Task instructions: Taking the data below, please print only the lines from the line holding "интерфейс взаимодействия для" to the line holding "We are not aware", inclusive, with pictures omitted.

Source data:

● ● ●

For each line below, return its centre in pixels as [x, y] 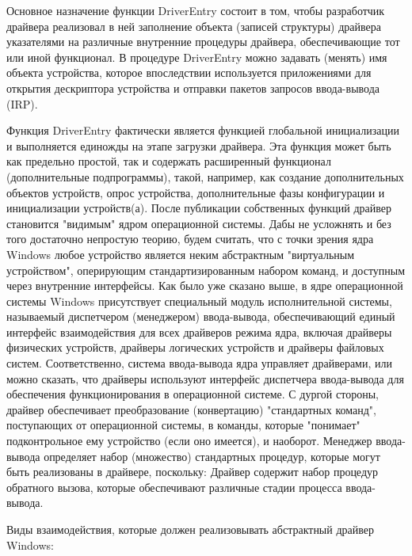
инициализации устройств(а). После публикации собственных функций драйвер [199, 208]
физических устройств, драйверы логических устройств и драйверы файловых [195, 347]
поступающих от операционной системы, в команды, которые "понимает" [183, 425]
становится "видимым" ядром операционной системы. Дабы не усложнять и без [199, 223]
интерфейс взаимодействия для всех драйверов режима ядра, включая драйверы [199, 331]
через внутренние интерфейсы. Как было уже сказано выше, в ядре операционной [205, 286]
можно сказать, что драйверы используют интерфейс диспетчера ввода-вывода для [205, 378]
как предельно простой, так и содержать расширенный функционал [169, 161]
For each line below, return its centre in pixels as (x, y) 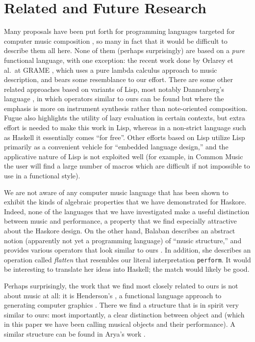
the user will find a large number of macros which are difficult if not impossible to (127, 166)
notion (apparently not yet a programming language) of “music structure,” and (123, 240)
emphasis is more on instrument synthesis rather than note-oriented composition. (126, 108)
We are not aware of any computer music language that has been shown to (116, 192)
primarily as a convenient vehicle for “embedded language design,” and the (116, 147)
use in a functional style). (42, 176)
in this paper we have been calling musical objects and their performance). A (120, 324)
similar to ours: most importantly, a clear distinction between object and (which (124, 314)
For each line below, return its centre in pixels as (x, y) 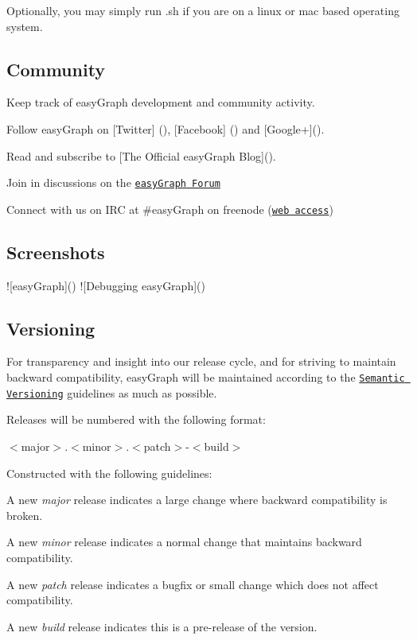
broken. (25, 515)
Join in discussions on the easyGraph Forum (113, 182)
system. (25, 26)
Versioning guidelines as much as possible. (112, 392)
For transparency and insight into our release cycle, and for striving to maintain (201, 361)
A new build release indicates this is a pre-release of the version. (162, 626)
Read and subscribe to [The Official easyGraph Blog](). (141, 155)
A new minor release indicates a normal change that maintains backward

● ● ●

Solution to the problem:
интерфейс взаимодействия для всех драйверов режима ядра, включая драйверы [199, 331]
через внутренние интерфейсы. Как было уже сказано выше, в ядре операционной [205, 286]
можно сказать, что драйверы используют интерфейс диспетчера ввода-вывода для [205, 378]
как предельно простой, так и содержать расширенный функционал [169, 161]
For each line below, return its centre in pixels as (x, y) 
the user will find a large number of macros which are difficult if not impossible to (127, 166)
notion (apparently not yet a programming language) of “music structure,” and (123, 240)
emphasis is more on instrument synthesis rather than note-oriented composition. (126, 108)
We are not aware of any computer music language that has been shown to (116, 192)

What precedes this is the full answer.